Recently, finished editing two different 10-page articles about riding local motorcycle roads around Sonora. The editing process is tedious and long, generally at least two weeks per article. The task entails reading the same text over and over, then reading it out loud to find errors in syntax, grammar, and word flow. Is it to, two, or too. Then or than? Feet or foot? There, their, or they’re? It helps to read text on multiple platforms, such as on the monitor first, then swap over to the phone. There’s an extra space somewhere, missed a comma, should that be a semi-colon or a comma. Then lists of words you’re never supposed to use in a literary piece, yes, there’s actually a list: amazing, maybe, very, really, stuff, and the worst of them all, the word ‘just’. Yup, those get removed along with 40 other words that are considered bland, boring, or even lazy.


As I worked through these two articles, one thing became apparent, the constant reference to Wards Ferry Rd. Now that’s curious, why the repeated mention of this one particular back road.


There's a running joke with the Pashnit Motorcycle Tour participants that have ridden on numerous tours together that you can't go on a Pashnit Tour without Tim throwing in some bumpy goat trail.


Tim loves the goat they tease. The irony of course is that I'm on a Hayabusa and this style of motorcycle limits our forays off the main highway to paved backroads, of which these are plentiful in the Sierra Foothills. Why not throw in some remote shortcut to spice up the day.


We all want a bit of excitement in our lives. Day to day schedules that never change, we compensate by taking up hobbies to provide balance to monotony. If you want a bit of excitement in your ride, Wards Ferry Rd has it. In spades. Wards Ferry Rd connects Sonora with Groveland via a steep canyon descent through a set of one-lane switchbacks on both sides of the canyon.


Traffic is both directions, but vehicles meeting each other may have to take turns getting by one another or may even have to back up. Truck, trailer & RV traffic are prohibited, the road is so narrow with zero guard rails it takes on an optical illusion making it seem even narrower, even steeper and even more dramatic of a drop-off into the canyon below.

In one spot along Wards Ferry Rd, you can peek over the edge and see an old car that was pushed over the edge of the road like at the end of the 1969 film The Italian Job where Michael Caine pushes the getaway Austin Minis out of the Harrington Legionnaire in an attempt to get rid of the evidence after their heist of gold. The canyon is 1000 feet deep and Wards Ferry seems to go straight down.

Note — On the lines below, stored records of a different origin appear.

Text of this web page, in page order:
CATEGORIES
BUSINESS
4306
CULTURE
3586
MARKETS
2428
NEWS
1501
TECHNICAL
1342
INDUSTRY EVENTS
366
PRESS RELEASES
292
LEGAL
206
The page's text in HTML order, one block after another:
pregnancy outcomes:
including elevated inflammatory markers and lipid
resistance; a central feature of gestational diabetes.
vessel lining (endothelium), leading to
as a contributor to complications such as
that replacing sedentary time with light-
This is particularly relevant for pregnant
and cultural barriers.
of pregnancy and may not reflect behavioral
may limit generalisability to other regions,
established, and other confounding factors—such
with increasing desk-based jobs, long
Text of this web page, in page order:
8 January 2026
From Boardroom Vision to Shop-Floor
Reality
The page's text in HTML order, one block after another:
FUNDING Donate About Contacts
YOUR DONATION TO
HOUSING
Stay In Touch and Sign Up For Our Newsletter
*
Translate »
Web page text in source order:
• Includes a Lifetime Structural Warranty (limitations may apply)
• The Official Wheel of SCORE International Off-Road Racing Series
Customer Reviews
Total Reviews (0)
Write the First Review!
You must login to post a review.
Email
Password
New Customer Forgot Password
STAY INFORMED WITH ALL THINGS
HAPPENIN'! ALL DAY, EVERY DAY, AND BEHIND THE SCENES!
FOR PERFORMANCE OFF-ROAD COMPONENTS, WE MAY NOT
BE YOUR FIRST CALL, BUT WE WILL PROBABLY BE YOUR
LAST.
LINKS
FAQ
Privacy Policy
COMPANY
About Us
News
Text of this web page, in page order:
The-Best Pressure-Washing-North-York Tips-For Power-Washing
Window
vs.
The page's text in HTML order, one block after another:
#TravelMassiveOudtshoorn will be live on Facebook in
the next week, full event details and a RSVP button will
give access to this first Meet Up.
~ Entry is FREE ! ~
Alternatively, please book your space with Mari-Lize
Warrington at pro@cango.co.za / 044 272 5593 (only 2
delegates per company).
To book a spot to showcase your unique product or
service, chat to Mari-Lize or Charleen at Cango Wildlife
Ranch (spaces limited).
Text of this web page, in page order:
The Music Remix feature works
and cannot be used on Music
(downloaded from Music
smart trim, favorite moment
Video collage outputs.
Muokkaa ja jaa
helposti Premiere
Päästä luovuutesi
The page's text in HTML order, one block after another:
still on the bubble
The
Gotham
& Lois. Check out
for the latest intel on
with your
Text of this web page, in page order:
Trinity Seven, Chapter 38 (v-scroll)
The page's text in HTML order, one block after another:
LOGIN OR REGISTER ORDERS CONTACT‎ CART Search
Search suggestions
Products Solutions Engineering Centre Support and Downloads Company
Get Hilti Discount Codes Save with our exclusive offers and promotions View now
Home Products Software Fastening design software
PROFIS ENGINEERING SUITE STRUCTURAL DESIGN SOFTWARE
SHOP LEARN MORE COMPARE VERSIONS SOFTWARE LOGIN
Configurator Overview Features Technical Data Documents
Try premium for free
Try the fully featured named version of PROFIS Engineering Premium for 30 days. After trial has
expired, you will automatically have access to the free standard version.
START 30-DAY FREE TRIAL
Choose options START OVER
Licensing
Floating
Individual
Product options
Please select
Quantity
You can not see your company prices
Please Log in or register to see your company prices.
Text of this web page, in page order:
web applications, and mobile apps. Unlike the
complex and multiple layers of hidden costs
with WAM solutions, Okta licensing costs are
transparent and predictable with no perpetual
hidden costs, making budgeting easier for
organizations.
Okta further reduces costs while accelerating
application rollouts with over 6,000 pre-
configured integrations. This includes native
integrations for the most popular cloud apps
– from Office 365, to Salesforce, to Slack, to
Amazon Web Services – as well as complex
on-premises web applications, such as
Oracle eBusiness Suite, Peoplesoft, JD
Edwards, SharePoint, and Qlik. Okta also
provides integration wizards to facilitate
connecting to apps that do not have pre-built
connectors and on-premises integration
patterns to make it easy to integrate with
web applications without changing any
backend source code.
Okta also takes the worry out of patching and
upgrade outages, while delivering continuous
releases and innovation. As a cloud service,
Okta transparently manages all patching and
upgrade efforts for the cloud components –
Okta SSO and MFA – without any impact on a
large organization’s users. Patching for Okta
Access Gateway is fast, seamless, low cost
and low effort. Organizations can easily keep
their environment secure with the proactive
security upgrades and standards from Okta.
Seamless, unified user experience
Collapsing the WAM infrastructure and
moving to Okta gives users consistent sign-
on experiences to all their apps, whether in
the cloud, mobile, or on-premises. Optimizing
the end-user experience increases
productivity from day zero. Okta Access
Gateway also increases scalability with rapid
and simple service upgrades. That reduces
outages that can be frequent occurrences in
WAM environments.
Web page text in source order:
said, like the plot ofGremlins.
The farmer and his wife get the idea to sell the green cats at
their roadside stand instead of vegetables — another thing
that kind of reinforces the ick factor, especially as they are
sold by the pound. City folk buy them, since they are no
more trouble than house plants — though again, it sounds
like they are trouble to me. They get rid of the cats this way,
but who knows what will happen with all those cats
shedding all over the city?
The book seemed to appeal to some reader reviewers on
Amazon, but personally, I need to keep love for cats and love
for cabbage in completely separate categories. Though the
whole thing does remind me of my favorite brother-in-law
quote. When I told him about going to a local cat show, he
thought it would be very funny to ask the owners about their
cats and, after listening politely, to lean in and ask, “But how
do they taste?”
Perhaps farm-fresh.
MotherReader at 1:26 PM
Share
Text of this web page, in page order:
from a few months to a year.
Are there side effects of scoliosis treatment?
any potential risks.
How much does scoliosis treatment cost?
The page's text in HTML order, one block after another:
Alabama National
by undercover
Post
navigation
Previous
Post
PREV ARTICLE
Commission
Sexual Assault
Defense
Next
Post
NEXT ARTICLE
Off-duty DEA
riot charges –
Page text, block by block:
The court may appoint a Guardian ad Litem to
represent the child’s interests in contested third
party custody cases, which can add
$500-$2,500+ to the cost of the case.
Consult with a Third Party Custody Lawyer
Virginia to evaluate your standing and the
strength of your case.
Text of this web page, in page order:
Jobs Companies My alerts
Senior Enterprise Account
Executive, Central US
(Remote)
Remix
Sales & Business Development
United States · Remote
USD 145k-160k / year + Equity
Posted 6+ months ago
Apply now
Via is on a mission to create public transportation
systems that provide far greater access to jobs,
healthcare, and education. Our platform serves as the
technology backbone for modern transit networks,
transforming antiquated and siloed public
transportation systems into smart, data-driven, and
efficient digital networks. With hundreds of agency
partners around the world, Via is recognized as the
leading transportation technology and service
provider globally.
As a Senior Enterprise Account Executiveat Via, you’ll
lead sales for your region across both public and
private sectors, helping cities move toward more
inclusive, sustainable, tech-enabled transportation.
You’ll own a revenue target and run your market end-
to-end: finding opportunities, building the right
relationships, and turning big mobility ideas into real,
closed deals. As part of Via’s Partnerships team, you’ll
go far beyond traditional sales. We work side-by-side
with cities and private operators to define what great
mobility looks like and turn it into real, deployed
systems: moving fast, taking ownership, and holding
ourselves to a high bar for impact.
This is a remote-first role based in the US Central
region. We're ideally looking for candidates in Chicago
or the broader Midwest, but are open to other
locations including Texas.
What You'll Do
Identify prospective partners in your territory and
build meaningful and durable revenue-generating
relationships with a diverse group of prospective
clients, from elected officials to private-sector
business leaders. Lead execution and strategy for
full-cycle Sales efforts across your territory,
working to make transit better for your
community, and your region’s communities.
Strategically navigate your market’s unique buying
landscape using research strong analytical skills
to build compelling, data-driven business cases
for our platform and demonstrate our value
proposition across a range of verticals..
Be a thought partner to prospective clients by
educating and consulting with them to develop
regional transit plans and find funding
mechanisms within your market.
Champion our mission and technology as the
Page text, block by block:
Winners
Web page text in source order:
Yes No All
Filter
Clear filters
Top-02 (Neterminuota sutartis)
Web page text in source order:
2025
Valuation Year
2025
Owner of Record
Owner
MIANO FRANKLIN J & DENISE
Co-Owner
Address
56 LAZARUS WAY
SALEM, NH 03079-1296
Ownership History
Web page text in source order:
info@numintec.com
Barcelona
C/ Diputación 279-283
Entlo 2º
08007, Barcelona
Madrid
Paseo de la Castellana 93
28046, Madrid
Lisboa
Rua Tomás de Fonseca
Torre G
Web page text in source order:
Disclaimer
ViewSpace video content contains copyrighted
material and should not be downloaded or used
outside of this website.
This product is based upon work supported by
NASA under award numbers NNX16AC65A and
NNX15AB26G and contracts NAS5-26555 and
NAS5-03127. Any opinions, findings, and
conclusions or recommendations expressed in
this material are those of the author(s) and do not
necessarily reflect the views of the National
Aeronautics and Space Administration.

At the right time of the year, this canyon glows with our favorite color, spring green. But during this period of renewal, the heat hasn't arrived yet, and it's beautiful, dazzles the brain.

To reach Wards Ferry Rd while riding uphill from the Central Valley on Highway 108, top off fuel in Jamestown. Jamestown dates to 1848 from Colonel G.F. James, a lawyer from San Francisco traveled here and set up a tent near Woods Creek to sell mining equipment, groceries and assorted goods to miners. James became the first alcade, a sort of combination mayor, judge, city clerk, and advisor.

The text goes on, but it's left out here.